5. Michael Penn - Me Around
Heard this in the background of my favorite (cancelled) show, Mind of the Married Man.

Sunday, August 08, 2004

A poem in Spanish

La Reina Que Baila.

Usted puede bailar, usted puede jive, teniendo la época de su vida /
Vea a esa muchacha, el reloj que la escena, empuje en la reina que baila.

La noche de viernes y las luces son el mirar bajo /
Hacia fuera para el lugar a ir /
Donde juegan la música derecha, consiguiendo en el oscilación /
Que usted entra buscar a un rey /
Cualquiera podría ser que la noche del individuo /
Es joven y la música alta /
Con un poco música de la roca, todo es /
Usted está muy bien en el humor para una danza /
Y cuando usted consigue el chance...

Usted es la reina que baila, joven y dulce, solamente diecisiete /
Bailando a reina, sienta el golpe del tambourine /
Usted puede bailar, usted puede jive, teniendo la época de su vida /
Vea a esa muchacha, el reloj que la escena, el empuje en la reina que baila.

Usted es un bromista, usted da vuelta al ' em en /
Déjelos que se queman y entonces le van /
Mirando hacia fuera para otros, cualquier persona hará /
Usted está en el humor para una danza /
Y cuando usted consigue el chance...

Usted es la reina que baila, joven y dulce, solamente diecisiete /
Bailando a reina, sienta el golpe del tambourine /
Usted puede bailar, usted puede jive, teniendo la época de su vida /
Vea a esa muchacha, el reloj que la escena, empuje en la reina que baila.

[With apologies to the author(s).]

Saturday, August 07, 2004

Gettin' my perv on

So I flip on the tv last night... (aside: What great story doesn't start that way?)

I've got an old tv downstairs that doesn't tell you right away what channel it's on, so I assume it's still on Home Shopping Network.

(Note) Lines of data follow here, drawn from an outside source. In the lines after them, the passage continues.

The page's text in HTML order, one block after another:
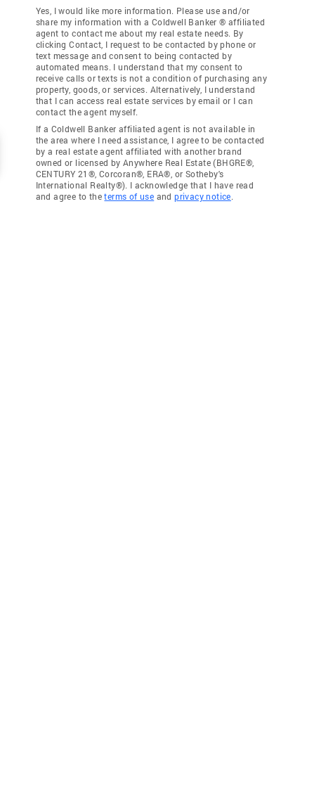
Yes, I would like more information. Please use and/or
share my information with a Coldwell Banker ® affiliated
agent to contact me about my real estate needs. By
clicking Contact, I request to be contacted by phone or
text message and consent to being contacted by
automated means. I understand that my consent to
receive calls or texts is not a condition of purchasing any
property, goods, or services. Alternatively, I understand
that I can access real estate services by email or I can
contact the agent myself.
If a Coldwell Banker affiliated agent is not available in
the area where I need assistance, I agree to be contacted
by a real estate agent affiliated with another brand
owned or licensed by Anywhere Real Estate (BHGRE®,
CENTURY 21®, Corcoran®, ERA®, or Sotheby's
International Realty®). I acknowledge that I have read
and agree to theterms of use andprivacy notice.

You guys watch HSN, right? Fabulous merchandise, fantastic values, and entertaining celebrities. Once you watch you have to put the phone number on speed-dial, because you only have so much time to get in on the action. So the picture comes up and I see a bunch of cute girls in swimwear. Nice. Where's the phone?

HSN: "Good Evening. My name's Beth, how can I help you?"
Me: "Hi Beth, it's me. I'd like a 'Miss Connecticut' and 2 'Miss Hawaii's please. Account number 77057."

HSN: "I beg your pardon?"
Me: (hits "channel recall" on TV remote - NBC)
"Umm, just a sec..."

HSN: "Sir?"
Me: (grabs TV Guide - 8pm: Miss Teen USA)
"Sorry, I'm watching the wrong channel. Call you back later."

HSN: "Ok, thank you and have a good night."

So I'm clearly gettin' my perv on when I call HSN and the girl is so cool with it. Polite, even. I'm going to marry a girl like that someday. This blog is dedicated to HSN Operator Beth...I think I love you.

[Note: The name and account number have been changed because that's what you do when you publish a story about someone else and an account number.]